Children with developmental language impairment have vocabulary deficits characterized by limited breadth and depth

Int J Lang Commun Disord. 2013 May-Jun;48(3):307-19. doi: 10.1111/1460-6984.12008. Epub 2013 Feb 25.

Abstract

Background: Deficient vocabulary is a frequently reported symptom of developmental language impairment, but the nature of the deficit and its developmental course are not well documented.

Aims: To describe the nature of the deficit in terms of breadth and depth of vocabulary knowledge and to determine whether the nature and the extent of the deficit change over the school years.

Methods & procedures: A total of 25 681 oral definitions produced by 177 children with developmental language impairment (LI) and 325 grade-mates with normally developing language (ND) in grades 2, 4, 8 and 10 were taken from an existing longitudinal database. We analysed these for breadth by counting the number of words defined correctly and for depth by determining the amount of information in each correct definition. Via a linear mixed model, we determined whether breadth and depth varied with language diagnosis independent of non-verbal IQ, mothers' education level, race, gender, income and (for depth only) word.

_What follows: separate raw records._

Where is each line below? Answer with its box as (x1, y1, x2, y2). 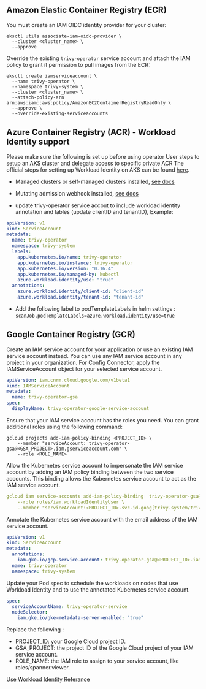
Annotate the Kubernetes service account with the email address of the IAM (6, 516, 198, 523)
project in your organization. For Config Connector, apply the (6, 359, 161, 366)
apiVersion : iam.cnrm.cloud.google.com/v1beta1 (6, 377, 131, 383)
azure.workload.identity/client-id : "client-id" (17, 288, 144, 295)
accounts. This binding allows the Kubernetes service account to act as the (6, 474, 197, 482)
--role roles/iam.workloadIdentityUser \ (17, 499, 124, 505)
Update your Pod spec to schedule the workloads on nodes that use (6, 579, 179, 587)
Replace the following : (6, 626, 64, 633)
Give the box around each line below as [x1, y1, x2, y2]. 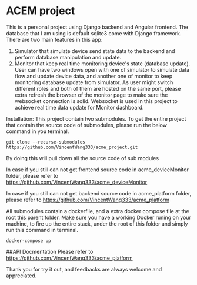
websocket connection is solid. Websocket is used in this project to [14, 97, 178, 104]
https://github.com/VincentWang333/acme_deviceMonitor [6, 178, 148, 185]
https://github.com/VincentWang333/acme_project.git [6, 144, 138, 150]
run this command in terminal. [6, 226, 78, 233]
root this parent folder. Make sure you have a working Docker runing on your [6, 214, 191, 221]
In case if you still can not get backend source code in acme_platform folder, [6, 190, 192, 197]
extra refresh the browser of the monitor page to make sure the [14, 91, 168, 98]
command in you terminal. [6, 128, 69, 135]
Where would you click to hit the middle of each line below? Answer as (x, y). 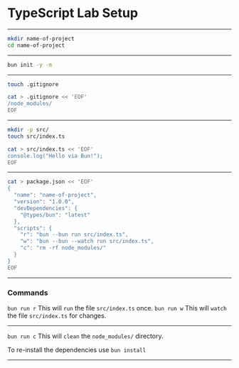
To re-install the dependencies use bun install (77, 350)
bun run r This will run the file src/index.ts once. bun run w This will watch (117, 308)
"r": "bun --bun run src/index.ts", (75, 235)
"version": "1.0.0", (44, 202)
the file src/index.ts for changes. (57, 315)
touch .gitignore (33, 84)
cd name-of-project (36, 45)
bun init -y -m (30, 65)
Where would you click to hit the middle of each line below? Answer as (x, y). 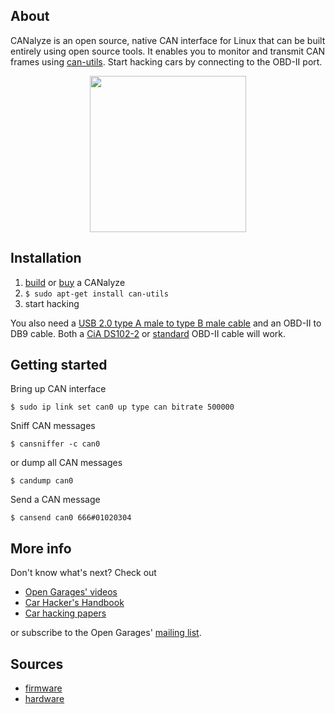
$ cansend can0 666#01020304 (71, 518)
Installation (46, 258)
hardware (44, 699)
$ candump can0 (42, 481)
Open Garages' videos (71, 592)
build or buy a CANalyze (75, 282)
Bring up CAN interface (58, 389)
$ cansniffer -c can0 (55, 444)
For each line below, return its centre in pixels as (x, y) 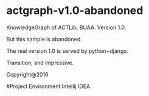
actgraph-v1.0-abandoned (75, 11)
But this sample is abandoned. (44, 39)
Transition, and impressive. (40, 63)
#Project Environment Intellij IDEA (48, 86)
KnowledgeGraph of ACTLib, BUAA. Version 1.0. (66, 27)
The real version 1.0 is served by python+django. (68, 51)
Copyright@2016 (27, 74)
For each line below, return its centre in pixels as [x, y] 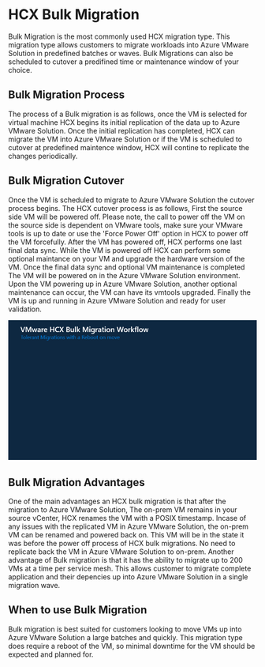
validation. [25, 309]
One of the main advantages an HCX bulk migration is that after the [117, 501]
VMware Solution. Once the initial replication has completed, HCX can [121, 130]
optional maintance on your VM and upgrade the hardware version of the [127, 258]
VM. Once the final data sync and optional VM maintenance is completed [127, 267]
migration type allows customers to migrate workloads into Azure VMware [129, 44]
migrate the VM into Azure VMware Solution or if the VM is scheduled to [125, 139]
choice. [21, 70]
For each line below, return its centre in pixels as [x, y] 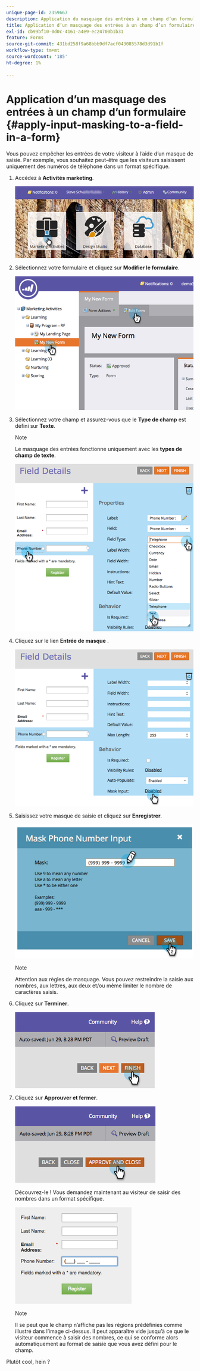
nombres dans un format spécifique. [59, 1199]
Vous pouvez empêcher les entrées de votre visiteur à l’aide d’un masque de [100, 154]
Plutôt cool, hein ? [28, 1362]
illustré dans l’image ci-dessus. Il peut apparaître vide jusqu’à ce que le [102, 1331]
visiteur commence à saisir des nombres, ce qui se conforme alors [96, 1338]
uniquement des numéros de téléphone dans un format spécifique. [88, 166]
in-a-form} [33, 137]
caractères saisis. [36, 992]
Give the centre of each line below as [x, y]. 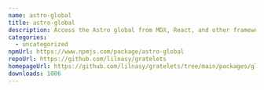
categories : [27, 37]
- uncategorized [42, 45]
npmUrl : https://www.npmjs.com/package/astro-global [96, 52]
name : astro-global [40, 15]
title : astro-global [42, 23]
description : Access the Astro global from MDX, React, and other [119, 30]
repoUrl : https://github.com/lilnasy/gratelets [88, 59]
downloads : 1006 [35, 74]
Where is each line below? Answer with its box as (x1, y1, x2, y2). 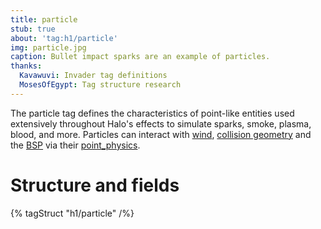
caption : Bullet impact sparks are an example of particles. (10, 52, 271, 62)
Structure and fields (10, 174, 180, 196)
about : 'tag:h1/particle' (10, 33, 118, 43)
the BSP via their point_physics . (10, 139, 141, 151)
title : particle (10, 14, 78, 25)
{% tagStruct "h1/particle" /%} (10, 207, 135, 219)
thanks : (10, 61, 43, 71)
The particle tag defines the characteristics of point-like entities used (10, 107, 295, 119)
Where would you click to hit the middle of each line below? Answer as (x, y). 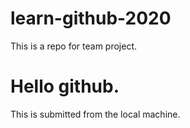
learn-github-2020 (91, 18)
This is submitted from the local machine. (95, 114)
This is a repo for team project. (74, 46)
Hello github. (65, 86)
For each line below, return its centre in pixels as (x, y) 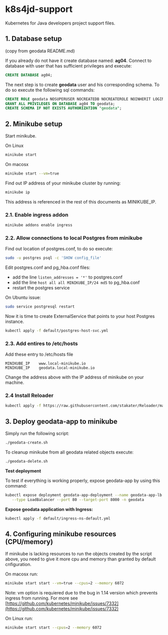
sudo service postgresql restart (40, 307)
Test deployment (23, 470)
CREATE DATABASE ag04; (29, 75)
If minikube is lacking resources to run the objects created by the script (78, 554)
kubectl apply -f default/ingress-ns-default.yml (58, 518)
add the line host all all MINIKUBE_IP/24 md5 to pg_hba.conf (76, 282)
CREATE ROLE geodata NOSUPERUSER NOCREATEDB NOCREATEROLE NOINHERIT (78, 99)
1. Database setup (33, 39)
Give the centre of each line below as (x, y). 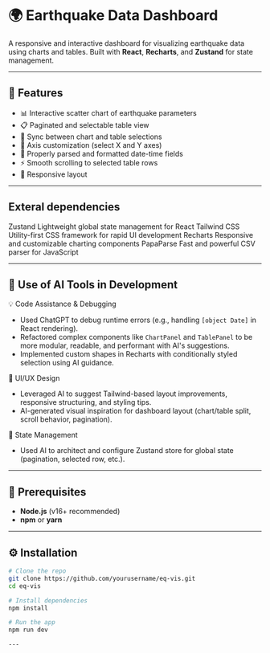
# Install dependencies (48, 600)
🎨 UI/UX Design (34, 378)
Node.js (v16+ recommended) (70, 512)
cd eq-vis (25, 586)
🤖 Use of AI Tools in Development (93, 285)
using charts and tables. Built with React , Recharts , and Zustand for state (131, 51)
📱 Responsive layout (53, 174)
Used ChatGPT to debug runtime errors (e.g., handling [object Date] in (138, 320)
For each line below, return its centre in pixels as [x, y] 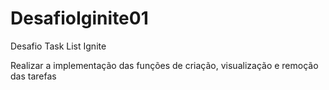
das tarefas [33, 76]
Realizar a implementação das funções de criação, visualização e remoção [164, 65]
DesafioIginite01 [79, 18]
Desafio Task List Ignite [58, 46]
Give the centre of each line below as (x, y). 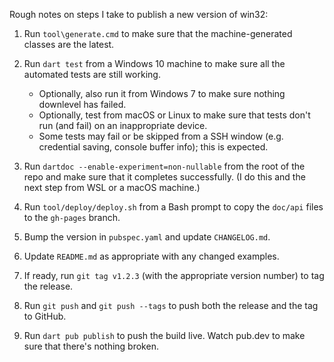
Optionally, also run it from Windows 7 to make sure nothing (162, 93)
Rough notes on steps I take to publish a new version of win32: (139, 14)
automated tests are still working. (92, 74)
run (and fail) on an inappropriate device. (123, 125)
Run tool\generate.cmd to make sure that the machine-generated (158, 33)
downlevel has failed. (82, 104)
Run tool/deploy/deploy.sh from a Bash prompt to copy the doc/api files (173, 207)
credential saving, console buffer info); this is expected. (153, 147)
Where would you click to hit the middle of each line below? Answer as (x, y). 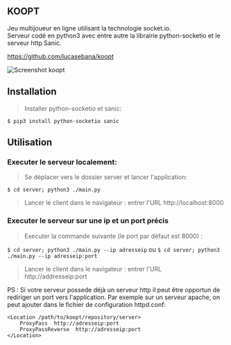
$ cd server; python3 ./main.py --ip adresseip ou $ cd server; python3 (113, 249)
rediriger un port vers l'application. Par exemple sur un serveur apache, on (114, 297)
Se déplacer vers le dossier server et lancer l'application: (105, 177)
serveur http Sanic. (34, 43)
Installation (32, 92)
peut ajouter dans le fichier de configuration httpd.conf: (87, 304)
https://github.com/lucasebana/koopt (61, 56)
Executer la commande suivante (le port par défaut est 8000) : (113, 236)
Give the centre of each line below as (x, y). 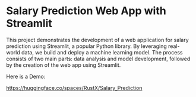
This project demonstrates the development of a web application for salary (97, 40)
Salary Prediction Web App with (86, 11)
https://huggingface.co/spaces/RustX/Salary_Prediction (74, 88)
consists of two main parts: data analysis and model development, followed (98, 59)
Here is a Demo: (26, 76)
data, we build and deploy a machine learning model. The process (102, 52)
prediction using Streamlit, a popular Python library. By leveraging (87, 46)
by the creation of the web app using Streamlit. (64, 65)
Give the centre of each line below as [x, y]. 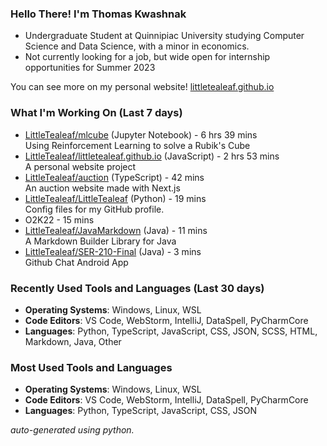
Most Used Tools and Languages [91, 367]
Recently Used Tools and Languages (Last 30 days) [137, 288]
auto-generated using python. [72, 430]
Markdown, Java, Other [73, 341]
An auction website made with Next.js [102, 188]
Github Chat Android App [76, 262]
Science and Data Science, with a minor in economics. [137, 46]
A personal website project [80, 166]
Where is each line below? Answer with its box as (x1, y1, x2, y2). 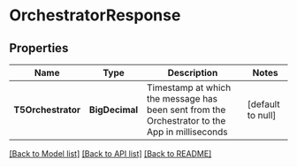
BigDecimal (88, 103, 139, 116)
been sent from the (146, 103, 226, 116)
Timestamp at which (146, 81, 232, 94)
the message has (146, 93, 218, 104)
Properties (9, 41, 69, 56)
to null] (247, 110, 277, 121)
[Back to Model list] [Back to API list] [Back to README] (9, 148, 212, 159)
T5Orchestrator (13, 103, 81, 116)
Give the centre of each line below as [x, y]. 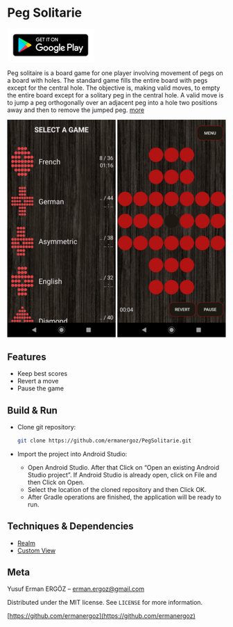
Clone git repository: [46, 427]
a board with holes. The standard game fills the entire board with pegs [107, 81]
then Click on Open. [56, 482]
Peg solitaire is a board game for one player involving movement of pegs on [115, 73]
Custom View [36, 550]
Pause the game [41, 388]
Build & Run [32, 410]
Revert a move [38, 381]
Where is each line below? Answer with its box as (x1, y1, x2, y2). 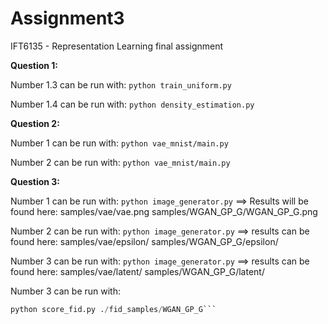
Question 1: (10, 59, 59, 71)
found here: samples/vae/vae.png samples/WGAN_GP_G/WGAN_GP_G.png (10, 205, 318, 217)
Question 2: (10, 117, 60, 129)
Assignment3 (10, 7, 125, 30)
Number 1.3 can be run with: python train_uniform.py (10, 78, 232, 91)
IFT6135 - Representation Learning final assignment (10, 40, 224, 52)
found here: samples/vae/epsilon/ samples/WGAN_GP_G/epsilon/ (10, 235, 279, 247)
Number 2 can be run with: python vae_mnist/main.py (10, 156, 231, 168)

Outcomes & results: Children with LI scored significantly lower than children with ND on breadth and depth of vocabulary knowledge in all grades. The extent of the deficit did not vary significantly across grades. Language diagnosis was an independent predictor of breadth and depth and as strong a predictor as maternal education. For the LI group, growth in depth relative to breadth was slower than for the ND group.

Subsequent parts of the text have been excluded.